As he was going about and viewing the sights of the city, someone asked him if he wished to see the lyre of Paris. For that lyre, said Alexander, I care very little; but I would gladly see that of Achilles, to which he used to sing the glorious deeds of brave men. [*](See the Iliad, ix. 185-191.)

Meanwhile the generals of Dareius had assembled a large force and set it in array at the crossing of the river Granicus, so that it was practically necessary to fight, as it were at the gates of Asia, for entrance and dominion there. But most of the Macedonian officers were afraid of the depth of the river, and of the roughness and unevenness of the farther banks, up which they would have to climb while fighting. Some, too, thought they ought to observe carefully the customary practice in regard to the month

(for in the month of Daesius the kings of Macedonia were not wont to take the field with an army). This objection Alexander removed by bidding them call the month a second Artemisius; and when Parmenio, on the ground that it was too late in the day, objected to their risking the passage, he declared that the Hellespont would blush for shame, if, after having crossed that strait, he should be afraid of the Granicus, and plunged into the stream with thirteen troops of horsemen.

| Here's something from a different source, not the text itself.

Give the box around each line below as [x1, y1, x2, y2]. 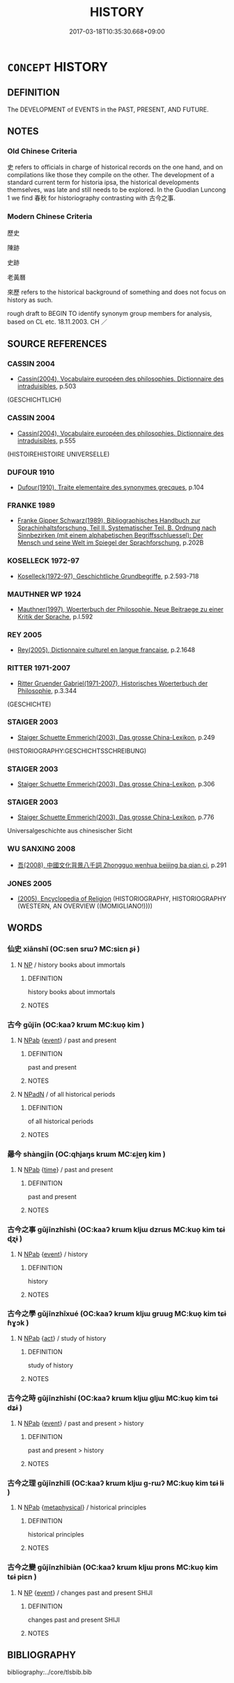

And since he was charging against hostile missiles and precipitous positions covered with infantry and cavalry, and through a stream that swept men off their feet and surged about them, he seemed to be acting like a frenzied and foolish commander rather than a wise one. However, he persisted in his attempt to cross, gained the opposite banks with difficulty and much ado, though they were moist and slippery with mud, and was at once compelled to fight pell-mell and engage his assailants man by man, before his troops who were crossing could form into any order.